How occupants behave and interact with their homes: the impact on energy use, comfort, control and satisfaction (NF35)
Through incentives such as the Feed-in Tariff and the Green Deal, consumers are becoming increasingly aware of the benefits of new homes arising from energy efficiency. However, realising the benefits is as reliant on human interaction and behaviour as it is on the theoretical performance of the individual technologies.
This publication reviews current and previous research carried out with users of low and zero carbon homes. It summarises how the energy use of homes is significantly affected by the actions of their owners, considers the perceptions of homeowners to micro renewable technologies, and assesses the relationship between occupant behaviour and energy efficiency.
Summary of content
The NHBC Foundation believes that there is a pressing need for more information on how end users interact with new homes and what impact this has on energy use and occupant comfort and satisfaction. This review was therefore commissioned to examine a broad spectrum of research areas including: research on controls and user interfaces, domestic user guides and product manuals, occupant behaviour and behaviour change, occupant feedback on low energy homes and consumer perceptions of microrenewable technologies.

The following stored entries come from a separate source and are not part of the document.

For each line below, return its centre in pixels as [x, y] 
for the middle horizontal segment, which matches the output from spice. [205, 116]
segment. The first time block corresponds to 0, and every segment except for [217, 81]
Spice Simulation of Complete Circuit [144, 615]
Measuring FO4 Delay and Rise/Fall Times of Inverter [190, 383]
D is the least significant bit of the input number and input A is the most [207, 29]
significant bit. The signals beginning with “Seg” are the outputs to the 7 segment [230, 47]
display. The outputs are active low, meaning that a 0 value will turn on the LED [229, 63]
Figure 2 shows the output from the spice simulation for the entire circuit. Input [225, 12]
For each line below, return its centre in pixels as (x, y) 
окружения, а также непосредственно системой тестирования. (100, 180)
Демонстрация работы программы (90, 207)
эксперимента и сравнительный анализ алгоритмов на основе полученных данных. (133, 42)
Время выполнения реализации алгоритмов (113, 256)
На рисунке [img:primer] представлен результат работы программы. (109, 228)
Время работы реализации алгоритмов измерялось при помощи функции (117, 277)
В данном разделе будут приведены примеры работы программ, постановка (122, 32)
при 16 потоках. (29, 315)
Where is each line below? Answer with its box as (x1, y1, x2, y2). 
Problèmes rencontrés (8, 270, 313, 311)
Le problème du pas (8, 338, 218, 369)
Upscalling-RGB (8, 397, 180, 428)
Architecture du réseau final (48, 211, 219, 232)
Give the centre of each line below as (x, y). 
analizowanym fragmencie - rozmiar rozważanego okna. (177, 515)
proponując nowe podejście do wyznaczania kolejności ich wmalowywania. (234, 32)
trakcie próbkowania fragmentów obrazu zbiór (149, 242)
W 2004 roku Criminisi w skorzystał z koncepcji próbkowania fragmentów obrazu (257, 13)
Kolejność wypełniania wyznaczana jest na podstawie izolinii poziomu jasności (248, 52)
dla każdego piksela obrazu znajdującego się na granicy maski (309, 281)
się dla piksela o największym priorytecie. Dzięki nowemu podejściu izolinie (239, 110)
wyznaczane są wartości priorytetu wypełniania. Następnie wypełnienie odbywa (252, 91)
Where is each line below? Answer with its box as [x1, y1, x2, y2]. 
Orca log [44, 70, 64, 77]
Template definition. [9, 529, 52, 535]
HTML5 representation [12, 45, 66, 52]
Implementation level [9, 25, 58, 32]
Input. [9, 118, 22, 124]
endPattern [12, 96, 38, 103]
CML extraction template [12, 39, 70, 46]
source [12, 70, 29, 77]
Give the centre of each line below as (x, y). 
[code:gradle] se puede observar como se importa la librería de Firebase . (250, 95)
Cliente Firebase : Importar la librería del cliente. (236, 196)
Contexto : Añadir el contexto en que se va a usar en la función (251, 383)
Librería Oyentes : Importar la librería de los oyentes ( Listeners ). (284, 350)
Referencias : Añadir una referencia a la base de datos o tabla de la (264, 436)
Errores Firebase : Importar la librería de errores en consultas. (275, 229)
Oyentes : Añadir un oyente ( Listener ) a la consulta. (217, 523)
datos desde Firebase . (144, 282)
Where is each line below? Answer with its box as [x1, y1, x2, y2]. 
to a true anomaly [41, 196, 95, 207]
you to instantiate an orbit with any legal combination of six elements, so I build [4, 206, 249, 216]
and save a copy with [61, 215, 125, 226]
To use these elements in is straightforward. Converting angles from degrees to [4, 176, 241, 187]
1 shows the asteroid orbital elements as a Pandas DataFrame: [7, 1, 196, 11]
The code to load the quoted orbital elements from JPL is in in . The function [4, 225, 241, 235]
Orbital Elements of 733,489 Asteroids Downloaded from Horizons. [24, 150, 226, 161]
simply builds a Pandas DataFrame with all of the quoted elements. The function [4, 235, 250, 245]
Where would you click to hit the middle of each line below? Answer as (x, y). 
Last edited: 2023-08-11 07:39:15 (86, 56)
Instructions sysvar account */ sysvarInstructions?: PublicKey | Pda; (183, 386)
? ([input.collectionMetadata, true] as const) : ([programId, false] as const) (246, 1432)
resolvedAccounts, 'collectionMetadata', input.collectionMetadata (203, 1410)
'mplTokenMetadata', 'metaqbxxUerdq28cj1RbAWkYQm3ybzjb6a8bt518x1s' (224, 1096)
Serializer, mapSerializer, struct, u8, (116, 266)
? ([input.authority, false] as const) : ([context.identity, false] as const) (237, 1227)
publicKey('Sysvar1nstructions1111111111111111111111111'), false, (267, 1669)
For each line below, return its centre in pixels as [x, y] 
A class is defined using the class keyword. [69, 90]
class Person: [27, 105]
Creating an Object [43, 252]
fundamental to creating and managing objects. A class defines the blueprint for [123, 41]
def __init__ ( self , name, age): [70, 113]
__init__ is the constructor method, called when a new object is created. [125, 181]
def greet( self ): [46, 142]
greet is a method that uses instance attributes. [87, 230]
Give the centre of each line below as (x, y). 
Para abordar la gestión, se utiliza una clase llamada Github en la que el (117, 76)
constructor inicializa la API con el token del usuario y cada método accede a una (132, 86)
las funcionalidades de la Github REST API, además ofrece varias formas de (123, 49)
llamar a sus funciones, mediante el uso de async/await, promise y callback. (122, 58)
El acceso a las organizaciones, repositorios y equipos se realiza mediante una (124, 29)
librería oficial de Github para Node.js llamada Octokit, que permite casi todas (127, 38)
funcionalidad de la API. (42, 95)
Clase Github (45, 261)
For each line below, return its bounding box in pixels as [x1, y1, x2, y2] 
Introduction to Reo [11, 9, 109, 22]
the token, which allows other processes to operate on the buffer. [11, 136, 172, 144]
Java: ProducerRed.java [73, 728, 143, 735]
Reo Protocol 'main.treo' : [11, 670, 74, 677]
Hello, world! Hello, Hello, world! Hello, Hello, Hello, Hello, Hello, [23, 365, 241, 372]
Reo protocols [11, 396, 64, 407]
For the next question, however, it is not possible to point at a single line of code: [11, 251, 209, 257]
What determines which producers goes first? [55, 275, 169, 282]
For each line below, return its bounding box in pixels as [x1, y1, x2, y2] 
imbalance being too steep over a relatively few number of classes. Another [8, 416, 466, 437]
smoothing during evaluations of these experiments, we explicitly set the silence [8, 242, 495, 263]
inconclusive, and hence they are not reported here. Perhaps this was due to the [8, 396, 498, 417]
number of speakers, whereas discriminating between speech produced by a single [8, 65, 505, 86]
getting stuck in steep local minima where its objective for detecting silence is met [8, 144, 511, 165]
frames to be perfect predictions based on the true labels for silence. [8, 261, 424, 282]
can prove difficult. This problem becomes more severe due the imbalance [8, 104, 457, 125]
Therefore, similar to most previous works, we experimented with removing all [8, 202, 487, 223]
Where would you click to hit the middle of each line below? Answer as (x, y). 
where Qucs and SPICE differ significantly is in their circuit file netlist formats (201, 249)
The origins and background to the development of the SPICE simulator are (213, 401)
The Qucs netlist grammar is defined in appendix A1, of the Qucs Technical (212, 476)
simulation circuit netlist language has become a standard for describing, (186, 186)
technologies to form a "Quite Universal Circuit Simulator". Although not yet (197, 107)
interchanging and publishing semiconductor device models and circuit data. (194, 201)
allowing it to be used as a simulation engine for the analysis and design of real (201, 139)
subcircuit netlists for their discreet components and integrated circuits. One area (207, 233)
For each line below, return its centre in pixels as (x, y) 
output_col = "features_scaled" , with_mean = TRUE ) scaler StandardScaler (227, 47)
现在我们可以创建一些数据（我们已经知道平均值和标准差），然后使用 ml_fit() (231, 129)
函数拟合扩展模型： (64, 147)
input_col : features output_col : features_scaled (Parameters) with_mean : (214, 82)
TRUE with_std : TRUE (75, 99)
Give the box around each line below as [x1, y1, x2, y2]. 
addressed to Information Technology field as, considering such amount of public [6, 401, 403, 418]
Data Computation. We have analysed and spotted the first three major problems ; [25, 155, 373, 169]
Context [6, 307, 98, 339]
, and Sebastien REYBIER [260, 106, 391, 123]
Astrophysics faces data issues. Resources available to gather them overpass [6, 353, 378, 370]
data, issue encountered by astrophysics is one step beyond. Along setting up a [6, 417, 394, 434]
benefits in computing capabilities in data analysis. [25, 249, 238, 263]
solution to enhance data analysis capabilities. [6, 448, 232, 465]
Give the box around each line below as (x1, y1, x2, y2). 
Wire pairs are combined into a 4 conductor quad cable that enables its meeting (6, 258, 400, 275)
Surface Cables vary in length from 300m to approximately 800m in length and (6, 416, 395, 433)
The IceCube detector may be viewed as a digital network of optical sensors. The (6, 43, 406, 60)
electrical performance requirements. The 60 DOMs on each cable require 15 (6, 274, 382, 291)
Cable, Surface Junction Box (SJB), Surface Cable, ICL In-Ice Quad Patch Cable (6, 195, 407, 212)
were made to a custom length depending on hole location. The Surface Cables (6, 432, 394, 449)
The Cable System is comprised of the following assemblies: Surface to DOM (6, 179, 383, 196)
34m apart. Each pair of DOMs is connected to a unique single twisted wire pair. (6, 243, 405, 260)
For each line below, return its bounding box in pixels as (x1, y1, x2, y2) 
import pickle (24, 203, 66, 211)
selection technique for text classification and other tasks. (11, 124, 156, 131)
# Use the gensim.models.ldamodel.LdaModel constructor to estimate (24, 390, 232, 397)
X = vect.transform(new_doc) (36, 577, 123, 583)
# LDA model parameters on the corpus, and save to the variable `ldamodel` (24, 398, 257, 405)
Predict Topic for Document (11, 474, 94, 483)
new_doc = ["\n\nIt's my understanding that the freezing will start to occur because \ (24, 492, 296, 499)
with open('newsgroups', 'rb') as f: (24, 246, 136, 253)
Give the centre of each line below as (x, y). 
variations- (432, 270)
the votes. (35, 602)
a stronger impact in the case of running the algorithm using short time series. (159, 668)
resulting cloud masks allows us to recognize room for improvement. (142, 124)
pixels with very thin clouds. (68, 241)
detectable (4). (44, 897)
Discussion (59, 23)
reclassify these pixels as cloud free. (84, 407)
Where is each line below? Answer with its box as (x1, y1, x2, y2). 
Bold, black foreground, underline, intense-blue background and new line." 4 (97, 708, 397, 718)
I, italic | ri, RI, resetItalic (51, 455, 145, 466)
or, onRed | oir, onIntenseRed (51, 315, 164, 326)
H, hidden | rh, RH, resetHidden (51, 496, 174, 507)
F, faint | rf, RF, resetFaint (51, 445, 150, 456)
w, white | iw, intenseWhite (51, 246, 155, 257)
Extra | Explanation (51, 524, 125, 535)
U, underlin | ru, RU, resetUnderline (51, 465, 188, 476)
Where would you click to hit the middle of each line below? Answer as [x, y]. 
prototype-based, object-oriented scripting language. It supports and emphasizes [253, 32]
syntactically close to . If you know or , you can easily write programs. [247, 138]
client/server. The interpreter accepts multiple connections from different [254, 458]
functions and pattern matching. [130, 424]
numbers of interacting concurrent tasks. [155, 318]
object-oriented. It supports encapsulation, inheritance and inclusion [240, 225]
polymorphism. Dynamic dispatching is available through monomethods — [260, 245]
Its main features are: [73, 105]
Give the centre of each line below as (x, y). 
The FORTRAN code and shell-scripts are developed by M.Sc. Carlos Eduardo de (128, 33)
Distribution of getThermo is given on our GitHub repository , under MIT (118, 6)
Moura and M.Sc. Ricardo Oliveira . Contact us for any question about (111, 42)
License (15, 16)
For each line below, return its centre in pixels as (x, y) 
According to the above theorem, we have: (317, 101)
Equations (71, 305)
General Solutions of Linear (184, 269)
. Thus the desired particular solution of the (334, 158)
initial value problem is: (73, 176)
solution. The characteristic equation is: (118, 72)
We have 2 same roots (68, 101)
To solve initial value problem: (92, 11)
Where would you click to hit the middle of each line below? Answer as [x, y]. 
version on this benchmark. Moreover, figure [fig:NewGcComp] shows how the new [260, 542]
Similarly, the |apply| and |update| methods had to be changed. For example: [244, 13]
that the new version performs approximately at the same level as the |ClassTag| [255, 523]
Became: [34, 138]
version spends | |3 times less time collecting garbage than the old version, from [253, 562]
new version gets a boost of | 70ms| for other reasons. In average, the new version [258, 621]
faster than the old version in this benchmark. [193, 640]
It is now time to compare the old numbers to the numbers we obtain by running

The review examines current and previous research and aims to identify any gaps in knowledge and specifically where further work is needed. It details the findings from a comprehensive literature review and contributions from BRE social science experts.
The findings of the research indicate that further research will be required to examine:
- Occupant behaviour: How occupants use their homes and energy-dependent systems. How best to change occupant behaviour. How new homes and technologies can be designed to encourage behaviours and habits that reduce energy use
- Feedback to occupants: Looking at what information should be provided through smart meters, and other feedback devices, and in what format this information should be provided
- Designing controls and interfaces: How to design intuitive, simple controls and user interfaces. Examine what impact automated controls have on domestic energy use and what occupants think of them.
- Educating and informing occupants: How best to inform users how to make the most efficient use of their homes and the systems in them, not just how to operate them. Understanding what information should be provided in user guides, at what level of detail and in what format should this information be provided.
- Post-occupancy evaluations: Collecting occupant feedback and monitoring data from the latest low energy homes to better understand how these homes are used and how they perform in practice.
- Micro-renewable technologies: How these technologies actually perform in the ‘real world’. What the future maintenance issues are likely to be. How well occupants understand the systems and how to control them. The impact of occupant behaviour on the performance of the systems and what influence the systems have on how occupants behave.